Memoirs of the literary ladies of England from the commencement of the last century (1843), by Anne Elwood, is a group biography of British women writers of the eighteenth and early nineteenth centuries.

The Memoirs are dedicated to Elwood's late mother, Mary Curteis. The subjects are not all English, despite the title: Frances Sheridan was Anglo-Irish, Hester Thrale Piozzi was Welsh-born, and Grizel Baillie, Anne Grant, Elizabeth Hamilton and Mary Brunton were Scottish. In the brief preface, Elwood writes that she undertook the project as there was little else published to "gratify her curiosity" about "the lives and characters" of "Literary Females". She concludes, with the modesty that was in style at that time, that the work is not intended for scholars, and requests that critics not be too severe.

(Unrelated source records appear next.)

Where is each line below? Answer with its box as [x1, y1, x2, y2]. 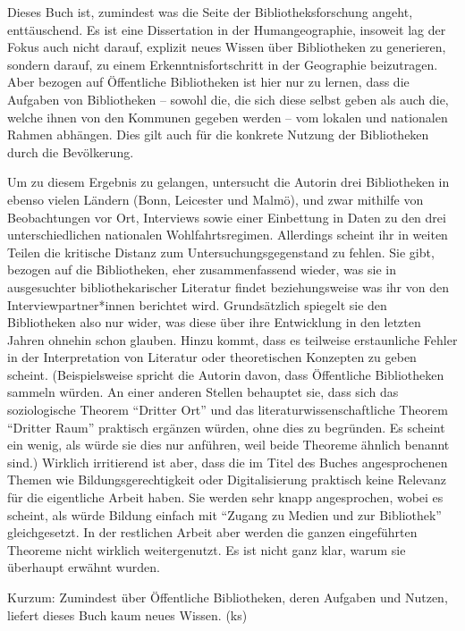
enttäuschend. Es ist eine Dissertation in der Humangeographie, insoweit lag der [7, 20, 446, 38]
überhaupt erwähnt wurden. [7, 558, 160, 576]
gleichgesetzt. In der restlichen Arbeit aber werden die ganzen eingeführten [7, 523, 418, 542]
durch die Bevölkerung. [7, 142, 134, 161]
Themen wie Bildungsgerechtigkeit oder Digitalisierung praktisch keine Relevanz [7, 470, 446, 489]
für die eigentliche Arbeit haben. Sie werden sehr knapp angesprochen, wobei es [7, 488, 444, 507]
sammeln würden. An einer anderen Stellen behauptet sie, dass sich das [7, 383, 399, 401]
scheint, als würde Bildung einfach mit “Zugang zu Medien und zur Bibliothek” [7, 505, 442, 524]
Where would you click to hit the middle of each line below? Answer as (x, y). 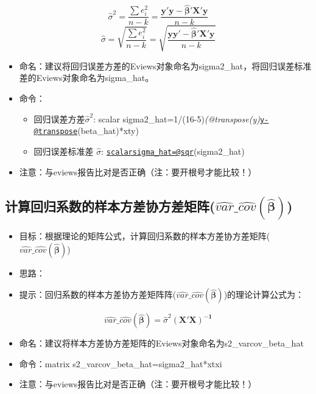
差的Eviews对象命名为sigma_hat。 (86, 78)
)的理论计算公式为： (264, 294)
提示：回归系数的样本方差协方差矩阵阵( (98, 294)
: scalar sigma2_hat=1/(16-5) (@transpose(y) (177, 118)
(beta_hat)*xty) (108, 131)
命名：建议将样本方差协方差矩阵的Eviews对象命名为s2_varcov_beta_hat (161, 343)
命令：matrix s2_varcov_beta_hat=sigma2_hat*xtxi (121, 363)
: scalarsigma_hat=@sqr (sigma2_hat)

The first edition was published in two volumes in London by H. Colburn in 1843. It features twenty-nine subjects arranged chronologically by birth, fifteen in the first volume and fourteen in the second. A portrait of Felicia Hemans forms the frontispiece for the first volume, and one of Letitia Elizabeth Landon serves in the second.

The first U.S. edition, essentially an abridgement, comprises one volume and features eighteen of the original twenty-nine subjects.

Memoirs was reprinted by the AMS Press in 1973.

Modern scholars have commented on the novelty of Elwood's project. Linda Peterson writes that the gender of the writers was the basic principle for inclusion in the collection, rather than the more usual categories of nationality or poetic genre. In this, Elwood, with "canon-making intentions", was pointing to the existence of "a field of writing for women only".

==1st edition (1843)==
===Volume I===

- Mary Wortley Montague
- Grizel Baillie
- Frances Seymour
- Mary Delaney
- Elizabeth Carter
- Catherine Talbot
- Elizabeth Montagu
- Frances Sheridan
- Hester Chapone
- Sarah Trimmer
- Anna Barbauld
- Anna Seward
- Hannah More
- Charlotte Smith
- Elizabeth Inchbald

===Volume II===

- Hester Thrale Piozzi
- Frances Burney
- Anne Grant
- Elizabeth Hamilton
- Mary Wollstonecraft
- Ann Radcliffe
- Jane Austen
- Elizabeth Smith
- Mary Brunton
- Felicia Hemans
- Jane Taylor
- Anna Maria Porter
- Letitia Elizabeth Landon
- Emma Roberts

==Philadelphia edition (1845)==

- Mary Wortley Montague
- Mary Delaney
- Elizabeth Carter
- Catherine Talbot
- Elizabeth Montagu
- Frances Sheridan
- Hester Chapone
- Anna Barbauld
- Anna Seward
- Hannah More
- Charlotte Smith
- Elizabeth Inchbald
- Hester Thrale Piozzi
- Frances Burney
- Anne Grant
- Elizabeth Hamilton
- Felicia Hemans
- Letitia Elizabeth Landon

==Etexts==
- Memoirs of the literary ladies of England from the commencement of the last century. London: H. Colburn, 1843. (Vol. I, Vol. II, Google)
- Memoirs of the literary ladies of England, from the commencement of the last century. By Mrs. Elwood. Philadelphia, G.B. Zieber and Co., 1845. (Etext, Internet Archive; Etext, HathiTrust)

==See also==
- Collective 18th-century biographies of literary women
- List of biographical dictionaries of women writers in English
- Wikisource: Biographical dictionaries
- Women's writing (literary category)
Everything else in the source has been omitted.